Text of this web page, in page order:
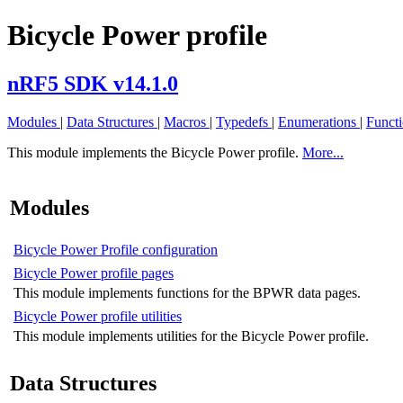
Bicycle Power profile
nRF5 SDK v14.1.0
Modules | Data Structures | Macros | Typedefs | Enumerations |
This module implements the Bicycle Power profile. More...
Modules
Bicycle Power Profile configuration
Bicycle Power profile pages
This module implements functions for the BPWR data pages.
Bicycle Power profile utilities
This module implements utilities for the Bicycle Power profile.
Data Structures
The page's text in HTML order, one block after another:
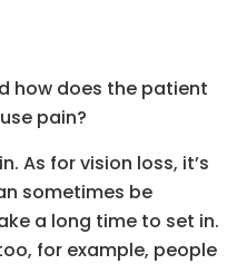
how does the patient
pain?
As for vision loss, it’s
sometimes be
a long time to set in.
for example, people
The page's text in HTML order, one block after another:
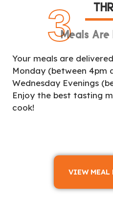
3Meals Are
Your meals are
Monday (between 4pm
Wednesday Evenings
Enjoy the best tasting
cook!
VIEW MEAL
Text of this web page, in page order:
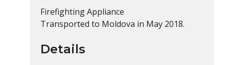
Firefighting Appliance
Transported to Moldova in May 2018.
Details
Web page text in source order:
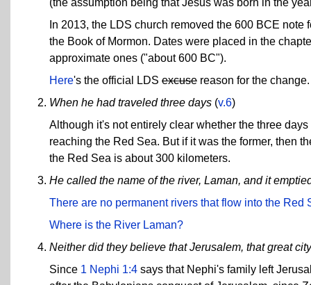
In 2013, the LDS church removed the 600 BCE
the Book of Mormon. Dates were placed in the
approximate ones ("about 600 BC").
Here's the official LDS excuse reason for the change.
When he had traveled three days (v.6)
Although it's not entirely clear whether the three
reaching the Red Sea. But if it was the former, then
the Red Sea is about 300 kilometers.
He called the name of the river, Laman, and it
There are no permanent rivers that flow into the Red
Where is the River Laman?
Neither did they believe that Jerusalem, that great
Since 1 Nephi 1:4 says that Nephi's family left
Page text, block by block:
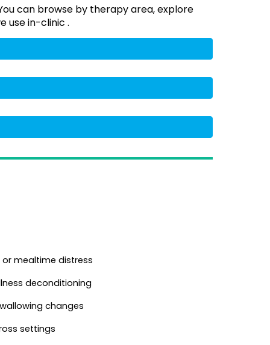
can browse by therapy area, explore
use in-clinic .
mealtime distress
deconditioning
changes
settings
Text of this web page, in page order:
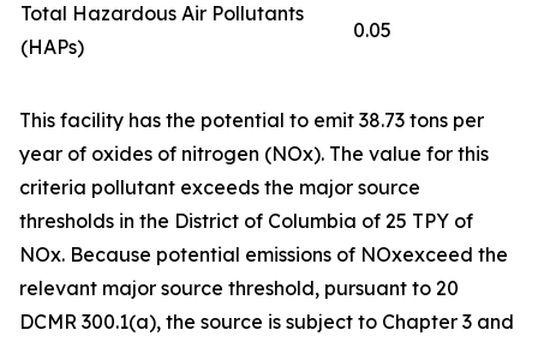
Total Hazardous Air Pollutants
(HAPs)
0.05
This facility has the potential to emit 38.73 tons per
year of oxides of nitrogen (NOx). The value for this
criteria pollutant exceeds the major source
thresholds in the District of Columbia of 25 TPY of
NOx. Because potential emissions of NOxexceed the
relevant major source threshold, pursuant to 20
DCMR 300.1(a), the source is subject to Chapter 3 and
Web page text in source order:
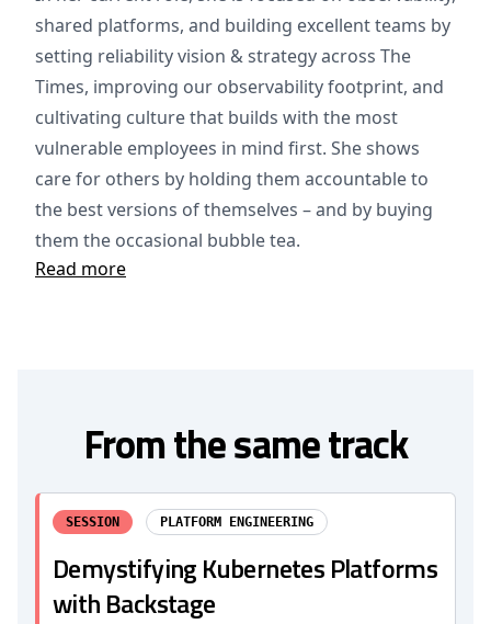
shared platforms, and building excellent teams by
setting reliability vision & strategy across The
Times, improving our observability footprint, and
cultivating culture that builds with the most
vulnerable employees in mind first. She shows
care for others by holding them accountable to
the best versions of themselves – and by buying
them the occasional bubble tea.
Read more
From the same track
SESSION PLATFORM ENGINEERING
Demystifying Kubernetes Platforms
with Backstage
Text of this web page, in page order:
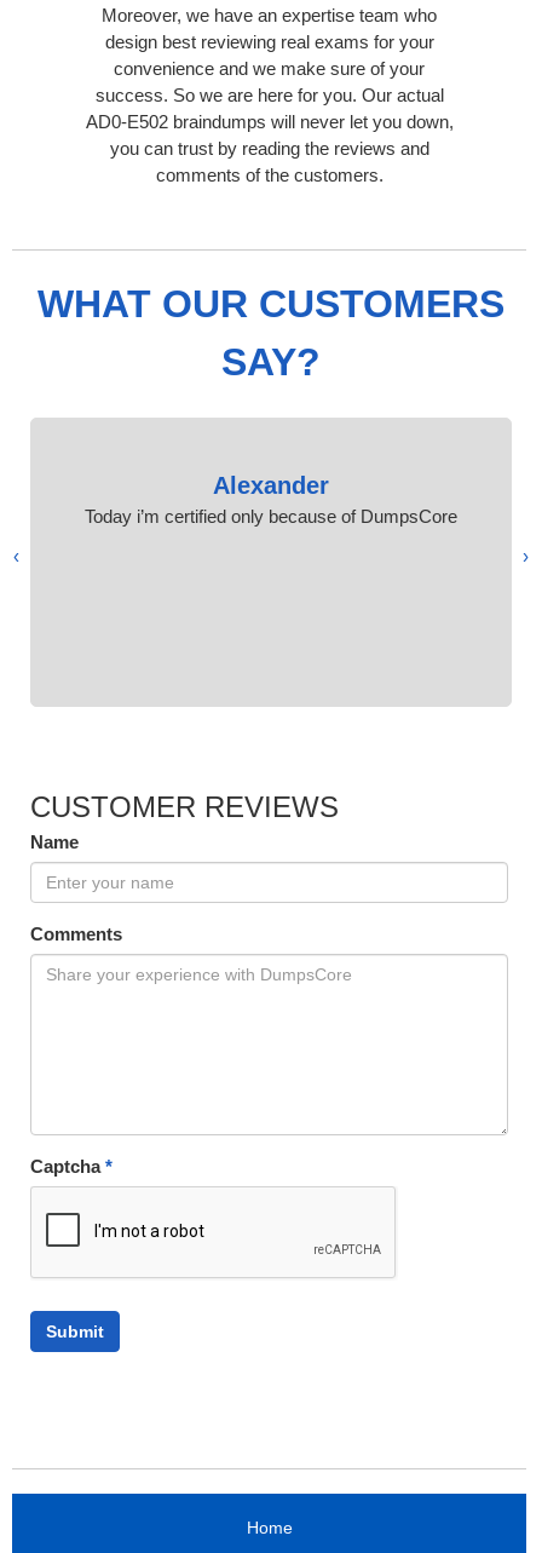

____________

Exercise brief:
Leave every picture out and copy precisely the lines from the one containing "Page text, block" through the last line of the data above, both ends included.

Answer for this exercise:
Page text, block by block:
can browse by therapy area, explore
use in-clinic .
mealtime distress
deconditioning
changes
settings
Text of this web page, in page order:
Total Hazardous Air Pollutants
(HAPs)
0.05
This facility has the potential to emit 38.73 tons per
year of oxides of nitrogen (NOx). The value for this
criteria pollutant exceeds the major source
thresholds in the District of Columbia of 25 TPY of
NOx. Because potential emissions of NOxexceed the
relevant major source threshold, pursuant to 20
DCMR 300.1(a), the source is subject to Chapter 3 and
Web page text in source order:
shared platforms, and building excellent teams by
setting reliability vision & strategy across The
Times, improving our observability footprint, and
cultivating culture that builds with the most
vulnerable employees in mind first. She shows
care for others by holding them accountable to
the best versions of themselves – and by buying
them the occasional bubble tea.
Read more
From the same track
SESSION PLATFORM ENGINEERING
Demystifying Kubernetes Platforms
with Backstage
Text of this web page, in page order:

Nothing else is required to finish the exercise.